- Location: San Juan County, Washington, United States
- Coordinates: 48°36′53″N 123°02′45″W﻿ / ﻿48.61472°N 123.04583°W
- Area: 188 acres (76 ha)
- Elevation: 108 ft (33 m)
- Established: 1982
- Administrator: Washington State Parks and Recreation Commission
- Website: Official website

= Jones Island State Park =

State park in Washington (state), United States

Jones Island State Park is a Washington state park coterminous with Jones Island, one of the San Juan Islands in San Juan County, Washington, United States. It is located one mile (1.6 km) west of the southwestern corner of Orcas Island and accessible only by boat. The island has a land area of 188 acre and no resident population. The island was named by the Wilkes Expedition in 1841 for naval officer Jacob Jones.

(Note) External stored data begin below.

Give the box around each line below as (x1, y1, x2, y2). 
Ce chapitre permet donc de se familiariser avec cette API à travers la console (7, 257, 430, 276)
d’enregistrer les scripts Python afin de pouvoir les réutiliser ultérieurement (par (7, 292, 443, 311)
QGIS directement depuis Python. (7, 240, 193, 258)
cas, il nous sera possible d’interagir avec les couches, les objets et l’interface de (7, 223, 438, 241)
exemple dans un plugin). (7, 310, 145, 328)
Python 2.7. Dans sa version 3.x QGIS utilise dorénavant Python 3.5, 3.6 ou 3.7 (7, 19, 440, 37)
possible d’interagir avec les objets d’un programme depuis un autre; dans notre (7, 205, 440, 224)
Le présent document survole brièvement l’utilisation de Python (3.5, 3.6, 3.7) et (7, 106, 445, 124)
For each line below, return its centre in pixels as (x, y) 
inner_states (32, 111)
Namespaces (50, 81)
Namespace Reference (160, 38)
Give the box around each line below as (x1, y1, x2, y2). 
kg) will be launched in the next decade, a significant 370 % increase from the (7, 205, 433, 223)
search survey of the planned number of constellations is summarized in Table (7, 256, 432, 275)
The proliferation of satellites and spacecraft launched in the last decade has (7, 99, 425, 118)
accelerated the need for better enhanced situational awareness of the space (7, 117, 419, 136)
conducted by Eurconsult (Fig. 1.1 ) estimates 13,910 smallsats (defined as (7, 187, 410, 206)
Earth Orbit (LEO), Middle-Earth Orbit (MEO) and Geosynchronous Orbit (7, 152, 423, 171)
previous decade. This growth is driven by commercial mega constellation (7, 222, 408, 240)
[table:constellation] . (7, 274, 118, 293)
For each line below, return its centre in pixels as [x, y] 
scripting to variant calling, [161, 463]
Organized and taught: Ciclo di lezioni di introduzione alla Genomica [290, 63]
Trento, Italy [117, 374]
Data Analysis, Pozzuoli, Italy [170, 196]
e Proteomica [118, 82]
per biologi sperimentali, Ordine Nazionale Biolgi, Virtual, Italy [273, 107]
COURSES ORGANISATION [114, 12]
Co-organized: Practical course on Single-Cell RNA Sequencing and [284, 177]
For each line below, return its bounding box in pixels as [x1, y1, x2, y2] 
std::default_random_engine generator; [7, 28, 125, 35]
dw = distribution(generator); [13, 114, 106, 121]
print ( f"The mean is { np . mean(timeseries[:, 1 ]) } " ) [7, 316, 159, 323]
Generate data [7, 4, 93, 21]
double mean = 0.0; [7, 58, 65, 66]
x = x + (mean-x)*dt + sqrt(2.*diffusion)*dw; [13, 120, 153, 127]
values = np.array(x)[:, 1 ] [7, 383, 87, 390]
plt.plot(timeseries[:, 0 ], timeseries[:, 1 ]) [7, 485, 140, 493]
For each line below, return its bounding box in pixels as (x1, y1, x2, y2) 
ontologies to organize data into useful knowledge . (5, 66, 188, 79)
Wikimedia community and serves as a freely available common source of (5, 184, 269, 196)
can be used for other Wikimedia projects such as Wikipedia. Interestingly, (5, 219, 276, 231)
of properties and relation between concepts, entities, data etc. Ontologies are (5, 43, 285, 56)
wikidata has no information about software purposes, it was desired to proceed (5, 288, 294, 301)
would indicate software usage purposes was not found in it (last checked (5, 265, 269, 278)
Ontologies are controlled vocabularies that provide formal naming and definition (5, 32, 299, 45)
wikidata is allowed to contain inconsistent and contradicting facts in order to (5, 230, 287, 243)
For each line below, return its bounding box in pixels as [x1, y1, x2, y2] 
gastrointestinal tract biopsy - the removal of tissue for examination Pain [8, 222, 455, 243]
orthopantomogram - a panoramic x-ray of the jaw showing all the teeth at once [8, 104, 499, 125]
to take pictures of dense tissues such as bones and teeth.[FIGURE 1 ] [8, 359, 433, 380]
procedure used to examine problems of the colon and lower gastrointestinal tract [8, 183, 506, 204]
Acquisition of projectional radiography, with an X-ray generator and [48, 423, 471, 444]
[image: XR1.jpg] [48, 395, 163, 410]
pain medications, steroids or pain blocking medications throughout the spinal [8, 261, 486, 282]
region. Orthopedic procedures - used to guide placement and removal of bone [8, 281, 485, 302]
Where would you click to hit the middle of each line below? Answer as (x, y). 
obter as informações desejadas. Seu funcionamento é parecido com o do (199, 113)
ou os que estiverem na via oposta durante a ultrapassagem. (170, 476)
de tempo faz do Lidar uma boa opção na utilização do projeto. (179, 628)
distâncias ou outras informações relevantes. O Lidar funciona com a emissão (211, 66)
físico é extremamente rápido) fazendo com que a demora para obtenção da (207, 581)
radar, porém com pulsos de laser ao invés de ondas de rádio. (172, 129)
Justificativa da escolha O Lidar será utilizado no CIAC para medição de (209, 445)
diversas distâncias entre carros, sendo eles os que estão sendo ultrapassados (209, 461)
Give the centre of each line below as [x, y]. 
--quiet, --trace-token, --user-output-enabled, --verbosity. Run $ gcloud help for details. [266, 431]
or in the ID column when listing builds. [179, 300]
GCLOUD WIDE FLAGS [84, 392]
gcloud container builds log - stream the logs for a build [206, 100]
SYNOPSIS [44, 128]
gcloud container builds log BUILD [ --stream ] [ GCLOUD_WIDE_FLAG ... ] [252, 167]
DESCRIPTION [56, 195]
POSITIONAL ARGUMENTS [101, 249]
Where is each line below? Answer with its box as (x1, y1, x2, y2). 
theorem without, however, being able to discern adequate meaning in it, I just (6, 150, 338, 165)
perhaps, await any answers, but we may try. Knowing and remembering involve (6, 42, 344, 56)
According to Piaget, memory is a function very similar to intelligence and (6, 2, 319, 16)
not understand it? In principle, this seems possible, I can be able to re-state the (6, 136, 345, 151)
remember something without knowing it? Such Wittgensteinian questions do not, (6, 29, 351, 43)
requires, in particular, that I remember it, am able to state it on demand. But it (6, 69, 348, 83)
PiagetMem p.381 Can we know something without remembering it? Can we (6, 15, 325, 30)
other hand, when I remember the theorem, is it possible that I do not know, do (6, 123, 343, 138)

==Activities and amenities==
The park features a dock, four miles of hiking trails, and 24 primitive campsites, two of which are reserved for non-motorized voyagers traveling along the Cascadia Marine Trail. The park's population of black-tail deer have become accustomed to human presence and will allow themselves to be fed by hand; however, this activity is illegal.

==Access to Jones Island ==

Jones Island can be reached by personal watercraft. On the north side, there are two mooring buoys and 128 linear feet of dock moorage at the North Cove. The removal of the moorage dock at North Cove begins in October, and installation begins at the end of March. Mooring buoys are available year-round. On the south side, there are some secure anchorage points, although knowledge of tides, currents and bottom depth should be taken into account.

Kayakers should also be aware of dramatic tidal exchanges, weather conditions, and the possibility that the campsite is booked out by tours.